EXERCISE AIM: The output should be all lines of the entries below in which the word "scanner" occurs.
[[ SOURCE DATA, beginning ]]
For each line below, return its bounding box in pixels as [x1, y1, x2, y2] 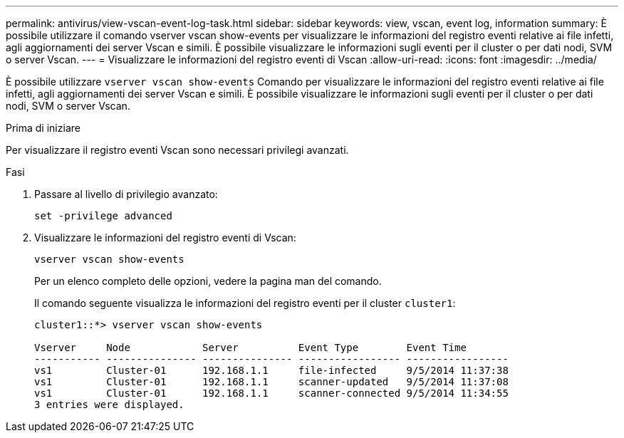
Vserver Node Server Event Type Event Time [34, 342, 467, 353]
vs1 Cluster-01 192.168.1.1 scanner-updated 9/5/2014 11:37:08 [34, 376, 509, 387]
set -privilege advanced [34, 210, 172, 221]
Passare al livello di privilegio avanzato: [34, 188, 218, 200]
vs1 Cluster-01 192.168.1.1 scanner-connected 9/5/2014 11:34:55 [34, 387, 509, 399]
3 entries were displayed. [34, 399, 184, 410]
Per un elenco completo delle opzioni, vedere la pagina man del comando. [34, 275, 382, 287]
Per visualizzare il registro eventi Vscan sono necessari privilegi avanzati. [6, 144, 349, 156]
[[ SOURCE DATA, end ]]
RESPONSE TO THE TASK:
vs1 Cluster-01 192.168.1.1 scanner-updated 9/5/2014 11:37:08 [34, 376, 509, 387]
vs1 Cluster-01 192.168.1.1 scanner-connected 9/5/2014 11:34:55 [34, 387, 509, 399]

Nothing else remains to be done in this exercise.